Led the full-stack architectural overhaul of upGrad's Learning Management System — cutting Core Web Vitals by 75%, reducing API response times below 200ms, and shipping offline-first PWA support so learners on 2G in Tier 3 Indian cities could finish their coursework.

75%
Core Web Vitals improvement
3M+
Active learners served
<200ms
API response time (P50)
~40%
Load-time reduction on slow devices
upGrad is India's largest online higher education platform — MBA programs, tech bootcamps, professional certifications in partnership with top universities. By 2019, the platform had accumulated three years of rapid-growth technical debt: a monolithic React frontend with no code splitting, server-rendered pages with no caching strategy, and a Node.js backend handling everything from course delivery to payments in a single service.
The user base had also diversified in ways the original architecture couldn't handle. A significant cohort of learners were engineers in Tier 2 and Tier 3 cities — high career ambitions, but often on mobile data plans, often switching between WiFi and 4G, sometimes on 2G. A 6-second load time isn't an inconvenience for these learners; it's a session abandonment.
The mandate: rebuild the learner experience stack for performance, resilience, and global delivery — without taking the platform offline for the 3M+ learners already in the middle of enrolled programs.
Migrated from a mixed JS/JSX monolith to a fully typed TypeScript codebase. The type migration was incremental — we ran strict mode on all new files from day one, loosening for legacy pages and tightening module-by-module over six months. Introduced route-based code splitting (dynamic imports) that cut the initial JS bundle from 2.8MB to 680KB for first-load pages.
Extracted the course delivery, progress tracking, and assessment subsystems into dedicated services. The Node.js layer owned learner session, content rendering, and API aggregation. Golang services handled the performance-critical paths: progress write throughput (50K+ concurrent learners during live sessions), video progress checkpointing, and the search index for the content library. Go's goroutine model absorbed burst traffic without the event-loop saturation we were hitting in Node for write-heavy endpoints.
Core course content (lesson HTML, video manifests, quiz payloads) is pre-cached on enrollment via a background sync strategy built on Workbox. When a learner goes offline mid-lesson, the SW intercepts failed fetches and serves cached content. Progress events are queued in IndexedDB and replayed when connectivity restores. We tested against real-world 2G conditions using Chrome's network throttling and fixed three critical failure modes before launch: interleaved quiz submissions, video seek state recovery, and certificate unlock timing.
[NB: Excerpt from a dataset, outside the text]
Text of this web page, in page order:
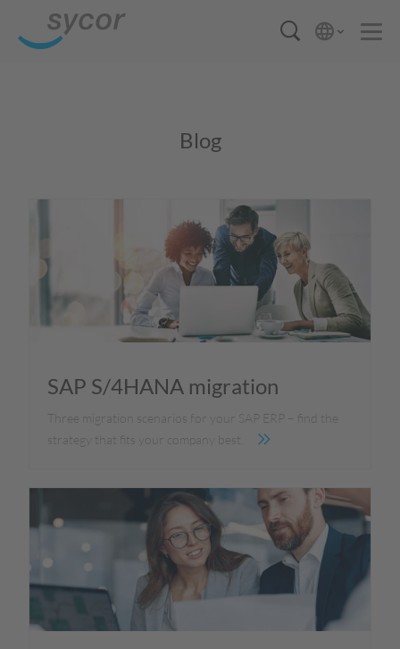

Course content is served via CloudFront with regional edge caching. Cache keys are structured to maximize hit rate: content is immutable once published (versioned URLs, long TTLs), while progress and personalization data is always origin-fetched. Redis sits in front of the Golang services as a write-through cache for learner progress state, reducing PostgreSQL write pressure by ~70% during peak concurrent sessions. Cache invalidation on enrollment changes is event-driven via SQS.
We defined explicit SLOs: LCP < 2.5s on simulated 4G mid-tier mobile, API P95 < 500ms for core learner journeys, error rate < 0.1%. Datadog dashboards and alerting were configured before the first traffic migration. Performance regressions broke the CI pipeline — we ran Lighthouse CI and a custom Core Web Vitals budget check on every PR, blocking merges that degraded LCP, CLS, or FID beyond threshold.
The 75% Core Web Vitals improvement wasn't an engineering vanity metric — it had direct downstream effects. Load-time reduction on slow-device profiles (~40% in lab conditions, consistent with Lighthouse CI data) directly reduced abandonment for the low-bandwidth user segment. The platform's next growth phase — entering Tier 3 markets aggressively — was unblocked in part by this infrastructure work. Faster load times and PWA support meant upGrad could credibly offer a comparable experience to learners who had previously churned due to connectivity issues.
From an engineering leadership perspective: the performance standards I established (Lighthouse CI budgets, API SLOs, typed codebase conventions) became the baseline for the platform team after my tenure. The architectural patterns — offline-first caching, split Go/Node services for performance-critical writes — persisted in the system through subsequent infrastructure cycles.